Shir Lerman is post-doctoral fellow in Prevention and Control of
Cancer Training in Implementation Science (PRACCTIS) at the
University of Massachusetts Medical School.
Merrill Singer is professor in the Departments of Anthropology and
Community Medicine at the University of Connecticut and senior
research scientist at the University of Connecticut's Institute for
Collaboration on Health, Intervention, and Policy (InCHIP).
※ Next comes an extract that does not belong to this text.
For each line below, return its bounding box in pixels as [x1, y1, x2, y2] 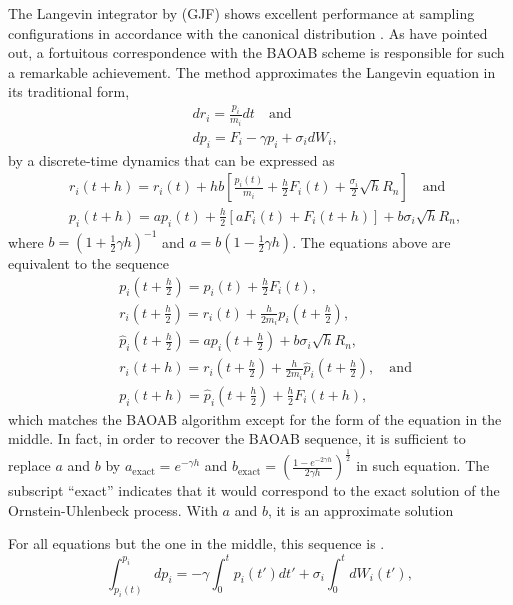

This book unpacks how stigma—of abortion, menstruation,
incarceration, immigration, and poverty—cannot be detached from
structural vulnerabilities. Social-biological,
social-psychological, and biological-psychological interactions
exemplify how social experiences cannot be detached from syndemic
theory. In these cases, it is the social experience of exclusion
through stigmatization that systematically fuels isolation,
ostracization, and subjugation from which poor health
stems.
*Emily Mendenhall, Georgetown University*
Stigma Syndemics is a serious and long-overdue examination into one
of the most pernicious drivers of widespread affliction. The
contributors to this rare collection reveal how stigma in its many
forms sits at the center of numerous seemingly intractable
challenges. They also issue a clear mandate to overcome the
pervasive threat of stigma in its widest sense.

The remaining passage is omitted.